2007 EOS. Air bag light is on, but when I use my (entry-level) code scanner, it returns no codes. There aren't any easily visible wires disconnected under the driver's seat. Any other things a layman can check? Any Technical Service Bulletins on this? Thanks...


----------



## PaulZooms01 (Feb 11, 2015)

VWManCC said:


> 2007 EOS. Air bag light is on, but when I use my (entry-level) code scanner, it returns no codes. There aren't any easily visible wires disconnected under the driver's seat. Any other things a layman can check? Any Technical Service Bulletins on this? Thanks...


I had something like this happen 2 different times on my 07. Replacing seatbelt female coupling was the fix. Not cheap, but second time was within a year and fixed free. 

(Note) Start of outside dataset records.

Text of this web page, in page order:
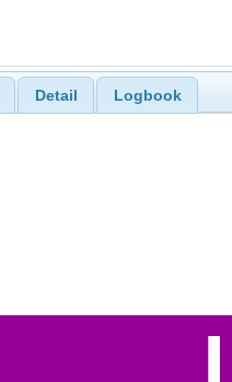
Detail Logbook
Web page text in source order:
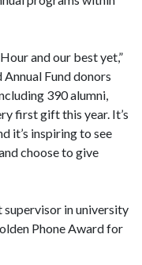
and our best yet,”
Fund donors
390 alumni,
first gift this year. It’s
it’s inspiring to see
choose to give
in university
Phone Award for
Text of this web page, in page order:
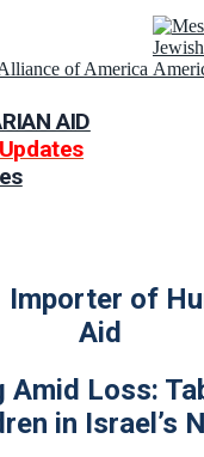
AID
Importer of
Aid
Amid Loss:
in Israel’s
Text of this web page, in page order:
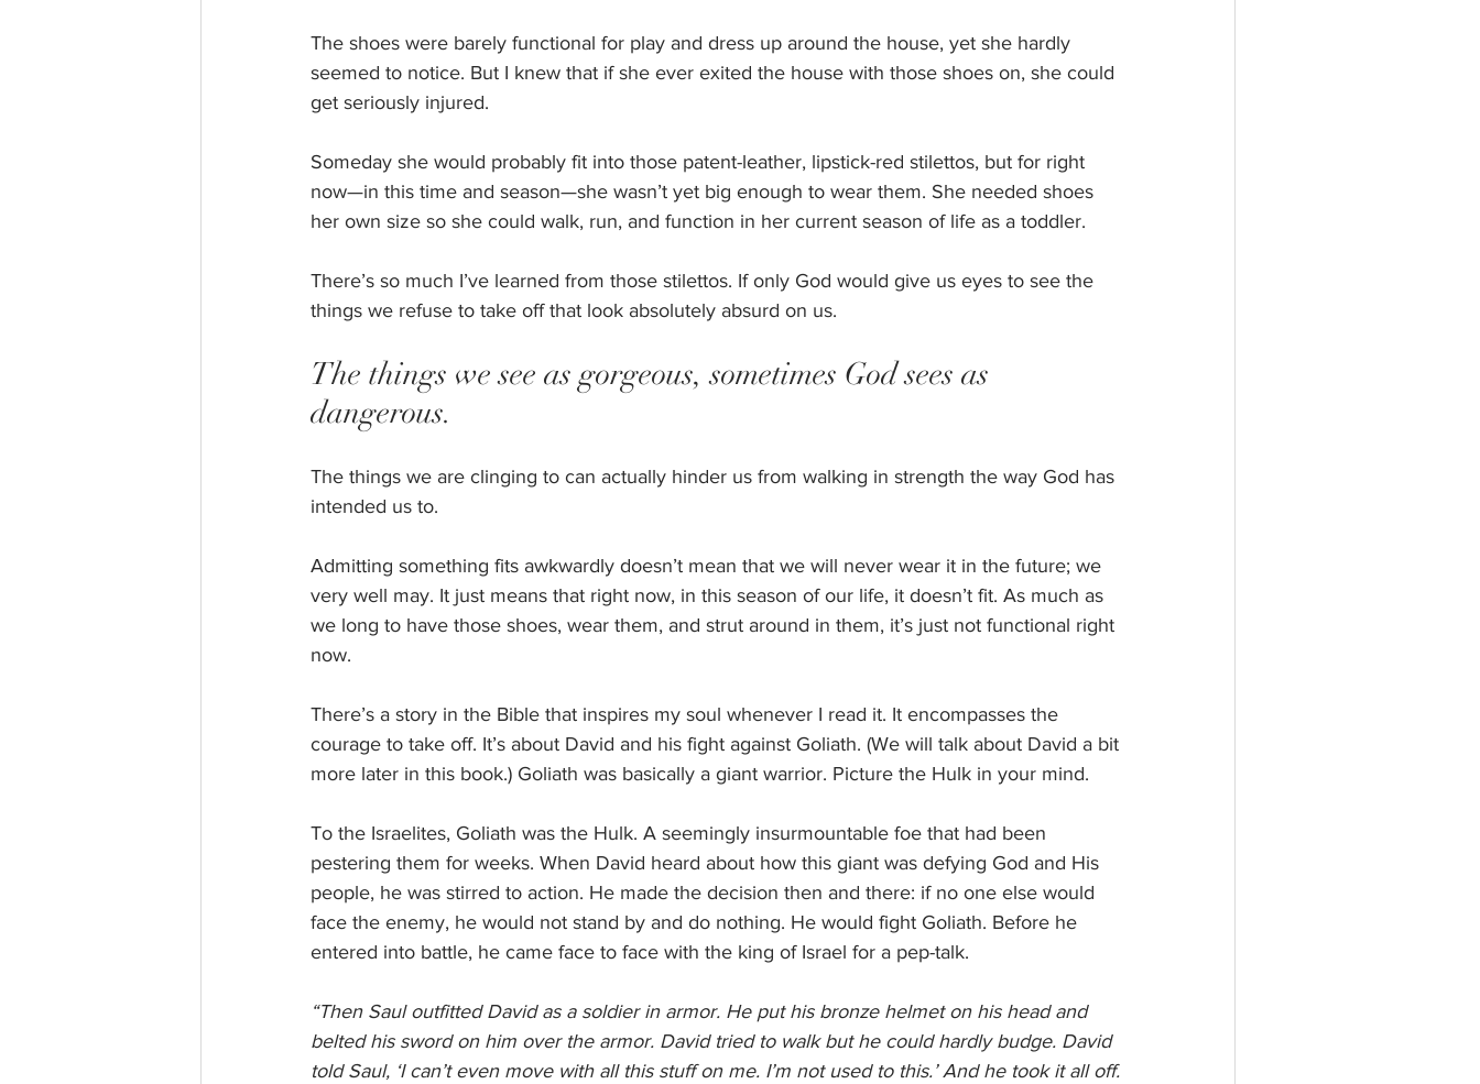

I didn't have a scanner so I don't know about that part.


----------



## Cogtx (Sep 23, 2003)

I've had 2 VW golfs in the past which had airbag light issues. The resistor connection under the passenger seat would every so slightly come apart whenever the seat was moved all the way to the front and then send the airbag light on to the dash. I had to contact someone in my area with a VAGCOM device (ross tech equipment) to turn off the light. Later, I purchased a scanner which was much cheaper than the vagcom and it was able to turn off the airbag light and much more. I still use this device on my wife's 2008 EOS and works fine. Here is a link:

https://www.amazon.com/Volkswagen-B...UTF8&qid=1480541782&sr=8-3&keywords=autel+vag


Your other option, is to go to the VW dealer and have them reset the light but that my be pricey depending on the dealership...good luck!


----------